On Thu, 26 Nov 2009 16:29:43 +0100, Nick Couchman <Nick.Couchman@xxxxxxxxx> wrote:

On 2009/11/26 at 02:26, Peter Braun <xenware@xxxxxxxxx> wrote:
Hi,

its not my document.

I don't think Fajar was suggesting that it was your document, or blaming you for what he saw as a couple of possible problems in configuration described in the document. He was just pointing out that there are weaknesses with manual fencing that can lead to corruption of your file system, so, when using GFS, you need to set up real fencing devices to avoid major filesystem problems.


Actually Ive tried to install H/A SAN according do this document but
without success.

Am looking for opensource solution of H/A SAN - and this is close to my goal.


The basics:

1) 2 machines with some HDD space synchronized between them with DRBD.

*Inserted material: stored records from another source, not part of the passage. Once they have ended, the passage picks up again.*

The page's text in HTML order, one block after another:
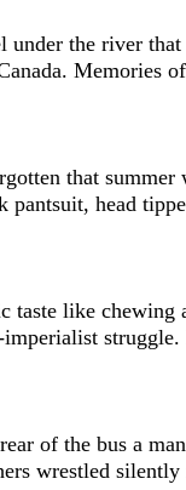
under the river
Memories
that summer
pantsuit, head
taste like chewing
imperialist
of the bus a
wrestled silently
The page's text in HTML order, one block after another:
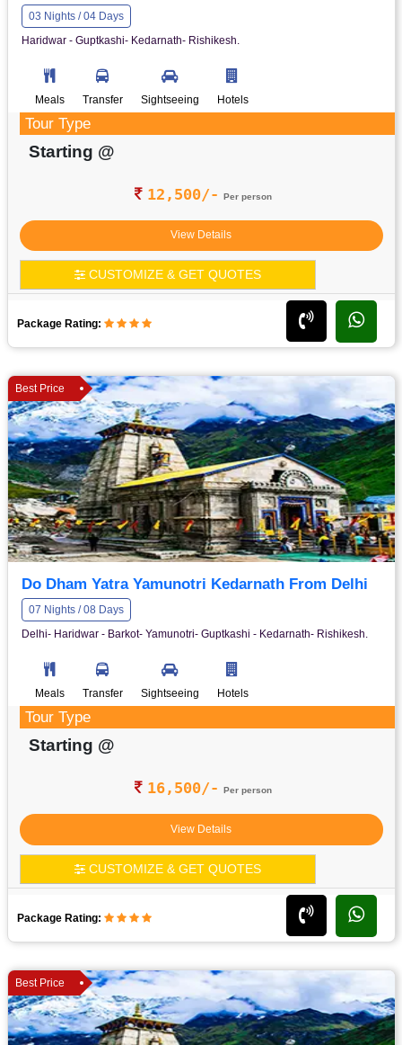
03 Nights / 04 Days
Haridwar - Guptkashi- Kedarnath- Rishikesh.
Meals Transfer Sightseeing Hotels
Tour Type
Starting @
12,500/- Per person
View Details
CUSTOMIZE & GET QUOTES
Package Rating:
Best Price
Do Dham Yatra Yamunotri Kedarnath From Delhi
07 Nights / 08 Days
Delhi- Haridwar - Barkot- Yamunotri- Guptkashi - Kedarnath- Rishikesh.
Meals Transfer Sightseeing Hotels
Tour Type
Starting @
16,500/- Per person
View Details
CUSTOMIZE & GET QUOTES
Package Rating:
Best Price
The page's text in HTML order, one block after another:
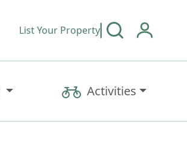
List Your Property
Activities
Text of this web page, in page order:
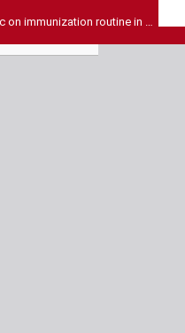
Impact of covid-19 pandemic on immunization routine in India - A Review
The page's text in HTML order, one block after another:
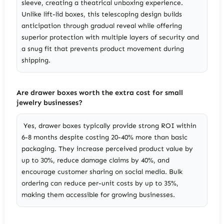
sleeve, creating a theatrical unboxing experience.
Unlike lift-lid boxes, this telescoping design builds
anticipation through gradual reveal while offering
superior protection with multiple layers of security and
a snug fit that prevents product movement during
shipping.
Are drawer boxes worth the extra cost for small
jewelry businesses?
Yes, drawer boxes typically provide strong ROI within
6-8 months despite costing 20-40% more than basic
packaging. They increase perceived product value by
up to 30%, reduce damage claims by 40%, and
encourage customer sharing on social media. Bulk
ordering can reduce per-unit costs by up to 35%,
making them accessible for growing businesses.
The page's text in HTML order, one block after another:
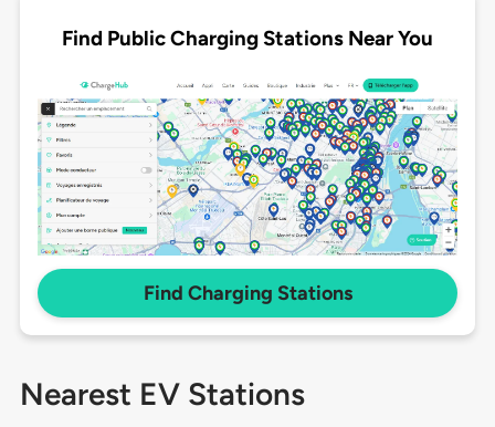
Find Public Charging Stations Near You
Find Charging Stations
Nearest EV Stations
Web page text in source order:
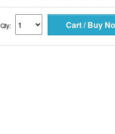
Qty:
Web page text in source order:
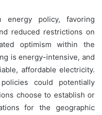
energy policy, favoring
reduced restrictions on
optimism within the
is energy-intensive, and
affordable electricity.
could potentially
choose to establish or
for the geographic
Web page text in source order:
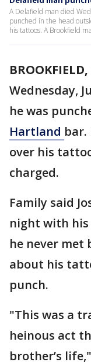
A Delafield man died
punched in the head
his tattoos. A Brookfield
Wednesday,
he was
Hartland bar.
over his
charged.
Family said
night with his
he never met
about his
punch.
"This was a
heinous act
brother’s
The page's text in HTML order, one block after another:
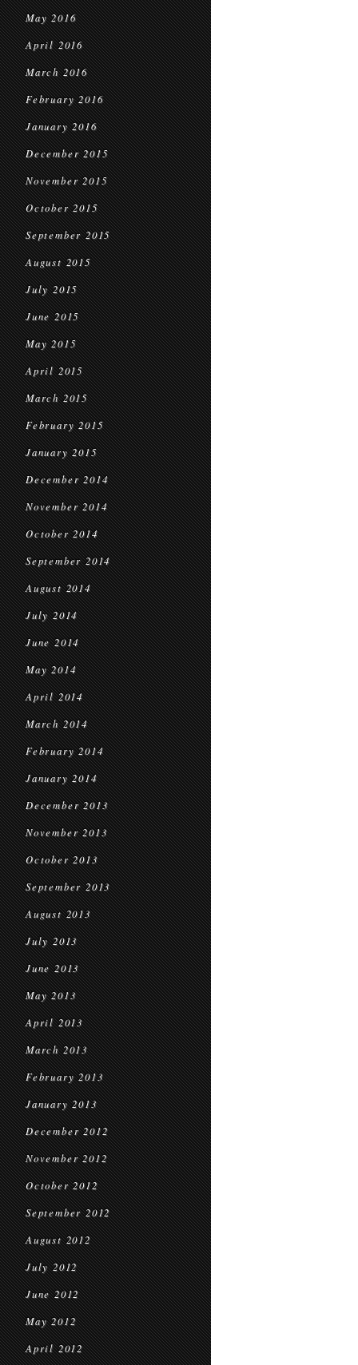
May 2016
April 2016
March 2016
February 2016
January 2016
December 2015
November 2015
October 2015
September 2015
August 2015
July 2015
June 2015
May 2015
April 2015
March 2015
February 2015
January 2015
December 2014
November 2014
October 2014
September 2014
August 2014
July 2014
June 2014
May 2014
April 2014
March 2014
February 2014
January 2014
December 2013
November 2013
October 2013
September 2013
August 2013
July 2013
June 2013
May 2013
April 2013
March 2013
February 2013
January 2013
December 2012
November 2012
October 2012
September 2012
August 2012
July 2012
June 2012
May 2012
April 2012
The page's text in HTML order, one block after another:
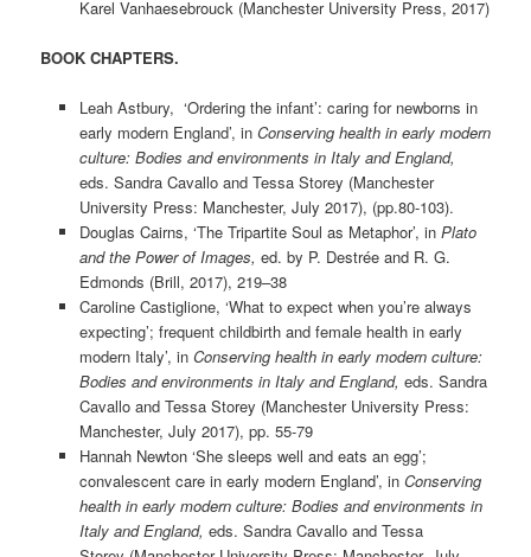
Karel Vanhaesebrouck (Manchester University Press, 2017)
BOOK CHAPTERS.
Leah Astbury, ‘Ordering the infant’: caring for newborns in
early modern England’, in Conserving health in early modern
culture: Bodies and environments in Italy and England,
eds. Sandra Cavallo and Tessa Storey (Manchester
University Press: Manchester, July 2017), (pp.80-103).
Douglas Cairns, ‘The Tripartite Soul as Metaphor’, in Plato
and the Power of Images, ed. by P. Destrée and R. G.
Edmonds (Brill, 2017), 219–38
Caroline Castiglione, ‘What to expect when you’re always
expecting’; frequent childbirth and female health in early
modern Italy’, in Conserving health in early modern culture:
Bodies and environments in Italy and England, eds. Sandra
Cavallo and Tessa Storey (Manchester University Press:
Manchester, July 2017), pp. 55-79
Hannah Newton ‘She sleeps well and eats an egg’;
convalescent care in early modern England’, in Conserving
health in early modern culture: Bodies and environments in
Italy and England, eds. Sandra Cavallo and Tessa
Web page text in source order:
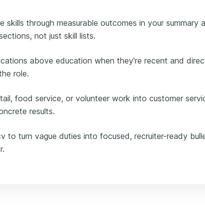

OK so far...or, if you can afford some sort of storage on the back end capable of being presented to two hosts simultaneously (like FC-based storage), you can use that, too.


2)    Now am little bit confused what shall I use above the DRBD block
device?
       - some cluster FS like OCFS2 or GFS?
       - LVM?

Your "SAN controllers" need not actually have a filesystem on them, unless you're trying to run DRBD on the same systems that are running your domUs. If you have separate machines doing all of the SAN functionality, simply synchronize with DRBD and present with iSCSI. Then you can use a CRM tool (like Heartbeat or one of the others out there) to manage switching IP addresses between your redundant SAN heads. At this stage you need not worry about OCFS2 or GFS. On your Xen servers, use an iSCSI client or iSCSI HBA to connect to the IP address(es).


3)    create files with DD on cluster FS and export them with iSCSI?
       create LVM partitions and export them with iSCSI?

This is where you choose between a cluster-aware FS and a cluster-aware volume manager on the servers running Xen (or both). Either one should be fine - I use a cluster-aware FS (OCFS2) and use files for each of the domU disks. One thing to note with a cluster-aware volume manager, if you go this route you still need to figure out a way to synchronize your domU configurations between the machines. This may mean using a tool like rsync, or creating a volume on your volume manager that's just for configuration files and using a cluster-aware FS on that volume to mount it on all of the Xen servers.


4)    how to make iSCSI target highly available?
- configure iSCSI on virtual IP/another IP and run it as HA service
       - configure separate iSCSI targets on both SAN hosts and
connect it to Xen server as multipath?

I think either one of these should work, though you need to make sure that the later of the two options is okay given the iSCSI Target Daemon that you use - with buffering and caching you may run into some issues with writes not being committed to the disk in the proper order, which could lead to corruption.


5)    hearbeat configuration

Yep...on the SAN controllers for the IPs and iSCSI targets, and possibly on the Xen servers, as well, for the cluster-aware FS or the cluster-aware volume manager.


VM machines with iSCSI HDD space on SAN should survive reboot/non
availability of one SAN hosts without interruption nor noticing that
SAN is degraded.

Is that even possible?

Absolutely - the primary issue is getting that failover set up correctly such that the small interruption to iSCSI service that your Xen servers will experience does not cause them to think the target has gone away or cause them to miss iSCSI disk writes.